水痘・帯状疱疹ウイルスは伝播力が強く、ヒトからヒトへ接触感染および空気感染し、病院内における伝播も数多く報告されています。水痘症例は発疹出現の1~2日前から他者への感染性を持つようになり、約5日間感染性を保ちます2) 6)。水痘と診断されたときには、既に周囲にウイルスを拡散している可能性が高く、問題となります。

水痘予防のための弱毒生ワクチンが世界的に広く使用されていますが、日本においては制度化されていないため任意接種となっています。米国では小児に対する接種が制度的に推進され、また医療従事者に対する接種も強く勧告されています7) 8)

麻疹

麻疹(はしか)はMeasles virus (またはRubeola virus:麻疹ウイルス)を病因とする感染症です。麻疹ウイルスはパラミクソウイルス科モリビルウイルス属に属するRNA型ウイルスで、エンベロープを有します。水痘と同様に自然界ではヒトを唯一の宿主とし、1歳代で感染することが最も多く、通常春から夏にかけて流行します。麻疹の潜伏期間は10 日~12日間で、その後前駆期(カタル期)として38度前後の熱、咳嗽、鼻漏、くしゃみなどの上気道症状と結膜炎症状を2~4日間発症し、カタル期後 2~4日で発疹が顔面、体幹部、四肢に出現し、前後して高熱も再発します。発疹出現前後の口腔内には白色小斑点(Koplik斑)がみられます。発疹出現後4日で解熱し回復します1) 9)

麻疹は小児において多くの場合、軽症ですが、細菌性肺炎や脳炎などの合併症などを引き起こし死因となることもあり、発展途上国では毎年多数の死者を出しています10)。日本における死亡数は過去50年間で激減しましたが、近年でも毎年20例前後が報告されています11)。また、成人や移植患者が麻疹に罹患した場合には重症化する傾向があります。麻疹に一度罹患すると終生免疫を獲得しますが、ごくまれに持続感染し、遅発性感染症として亜急性硬化性全脳炎をもたらすこともあります1) 9)

麻疹ウイルスは伝播力がきわめて強く、ヒトからヒトへ飛沫感染および空気感染し、病院内における伝播も数多く報告されています。また発症率も高く、抗体陰性のヒトが曝露を受けるとほぼ100%発症します。
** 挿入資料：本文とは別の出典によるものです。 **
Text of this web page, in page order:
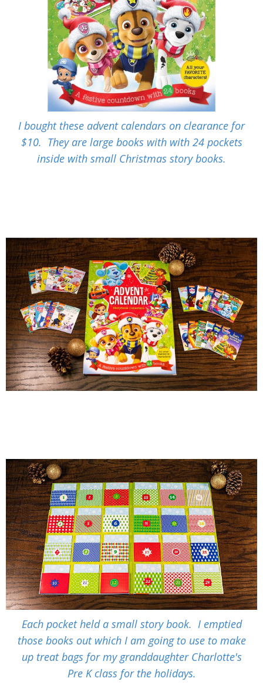
I bought these advent calendars on clearance for
$10. They are large books with with 24 pockets
inside with small Christmas story books.
Each pocket held a small story book. I emptied
those books out which I am going to use to make
up treat bags for my granddaughter Charlotte's
Pre K class for the holidays.
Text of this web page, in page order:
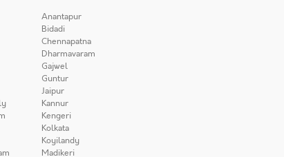
Anantapur
Bidadi
Chennapatna
Dharmavaram
Gajwel
Guntur
Jaipur
Kannur
Kengeri
Kolkata
Koyilandy
Madikeri
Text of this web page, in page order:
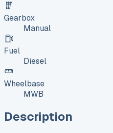
Gearbox
Manual
Fuel
Diesel
Wheelbase
MWB
Description
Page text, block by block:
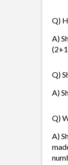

麻疹ウイルスはカタル期において涙液、唾液中に大量に排出され、主にこれらの飛沫が気道粘膜へ達することにより伝播が成立すると考えられますが、空気感染もしばしば報告されています12) 13)。麻疹と診断されたときには、既に周囲にウイルスを拡散している可能性が高く、問題となります。

麻疹予防のための効果の高い弱毒生ワクチンが広く使用されています。日本においては現在、予防接種法に基づき、生後12~90カ月未満での麻疹ワクチン1 回接種が制度化されていますが、罹患率の高い1歳児と2歳児における接種率はそれぞれ50.0%、78.8%と低いことが報告されています11)。なお、1989年~1993年において麻疹ワクチン接種はMMR(麻疹・ムンプス・風疹)ワクチン接種として制度化されていました。米国では生後12~15カ月での小児接種が制度的に推進されており、医療従事者に対する接種も強く勧告されています7) 8)

病院感染対策

水痘症例には接触予防策を行い、さらに空気予防策またはそれに準じた対策を追加します。帯状疱疹症例には標準予防策を基本とし、播種性または免疫不全患者の場合には接触予防策を適用しますが、場合により水痘症例と同様に空気予防策も考慮します。2)14)15)。麻疹症例には空気予防策またはそれに準じた対策を行います12)14)15)。これらの感染症例が妊婦、新生児、白血病患者、移植患者、HIV感染者などハイリスク者と同室しないよう注意を払うことは特に重要と思われます。

接触予防策においては、患者とそのウイルスによる汚染が疑われる周辺に接触する場合に手袋を着用し、処置後手袋をはずして手洗いを行います。患者と濃密に接触する場合には処置時にガウンを着用します。空気予防策においては、陰圧管理された個室に隔離を行い、陰圧管理された病室がない場合には通常の個室に隔離し、扉を常に閉じ、窓を開放しておきます。個室に入室する医療従事者や面会者はN95マスクを着用します。患者が室外に出る場合は外科用マスクなどろ過効率の高いマスクを着用させます。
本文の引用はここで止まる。